GROWTH VARIATIONS IN THE GEODUCK PANOPEA GLOBOSA IN DIFFERENT CLIMATOLOGICAL REGIONS OF NORTHWESTERN MEXICO.
Geoduck species are in the genus Panopea (family Hiatellidae), and they are distributed around the world. The genus comprises many species, including but not limited to Panopea abbreviata (Valenciennes, 1839), endemic to the southwestern Atlantic; Panopea zelandica (Quoy & Gaimard, 1835), found in the southwestern Pacific; Panopea globosa (Dall, 1898), found primarily in the Gulf of California; and Panopea generosa (Gould, 1850), which ranges from Alaska to Baja California (Mexico). The spatial distributions and proper name of the last two species have generated debate. The discussion regarding whether P. globosa inhabits only the Gulf of California was resolved when it was determined that this species is also harvested in Bahia Magdalena and Baja California Sur, Mexico, on the Pacific Coast (Suarez-Moo et al. 2013). The fishing areas for P. globosa include both the coast (eastern and western) in the northern part of the Gulf of California and the eastern coast in the central Gulf of California. This species is also fished on the Pacific Coast of the Baja California Peninsula. There was a dispute as to whether P. generosa was synonymous with Panopea abrupta (Conrad, 1849), but Vadopalas et al. (2010) determined that the correct name for the geoduck clam fished from Alaska to Baja California, Mexico, was P. generosa.

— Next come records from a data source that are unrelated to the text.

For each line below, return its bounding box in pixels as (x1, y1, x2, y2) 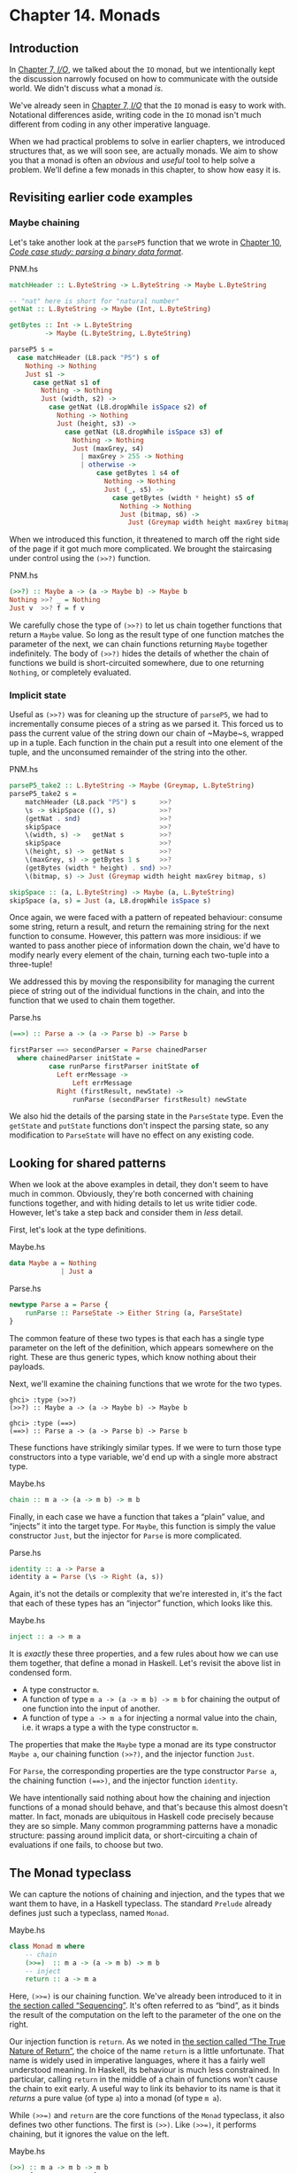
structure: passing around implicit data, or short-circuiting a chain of (9, 1830, 258, 1841)
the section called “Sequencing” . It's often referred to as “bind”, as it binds (9, 2000, 280, 2011)
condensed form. (9, 1668, 72, 1678)
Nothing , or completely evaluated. (9, 667, 132, 677)
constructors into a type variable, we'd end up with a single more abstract (9, 1451, 278, 1462)
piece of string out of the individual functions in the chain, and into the (9, 986, 265, 997)
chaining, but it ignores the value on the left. (9, 2129, 170, 2139)
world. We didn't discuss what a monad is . (9, 83, 164, 93)
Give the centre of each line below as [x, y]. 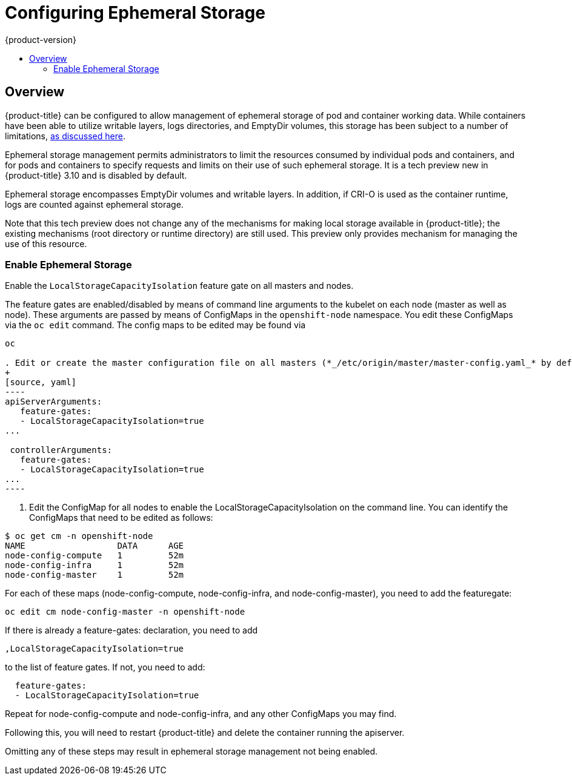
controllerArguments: [61, 450]
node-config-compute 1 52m [95, 556]
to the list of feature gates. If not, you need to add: [105, 667]
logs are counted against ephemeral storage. [94, 204]
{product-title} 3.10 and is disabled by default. [96, 175]
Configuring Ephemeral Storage [135, 13]
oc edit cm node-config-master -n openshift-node [125, 612]
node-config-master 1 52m [95, 575]

Species with broad spatial distributions are ideal to study the effects of environmental versus biological traits such as growth parameter variations. The three-parameter von Bertalanffy growth model (VBGM) is frequently used to apply management strategies for resources in commercial fisheries as the VBGM requires estimating biomass and targeting mortality based on the output of an age-structured equilibrium yield model (Bradbury & Tagart 2000). Hoffmann et al. (2000) conducted a study in four regions in the state of Washington and found that Panopea generosa growth parameters differed among regions and among sites within regions. Similar studies were performed by Campbell and Ming (2003) in locations throughout British Columbia, and similar results were obtained. In addition, Campbell et al. (2004) and Zhang and Hand (2006) found that the key parameters required to estimate biomass and productivity differed among regions. Most recently, Wood et al. (2018) concluded that the growth parameters of P. generosa were good indicators that this species has larger sizes in zones with colder water and higher primary productivity than in other regions. They studied six populations from Dungeness West, WA, to San Quintin, Baja California, Mexico. Wood et al. (2018) included very different climatological regions.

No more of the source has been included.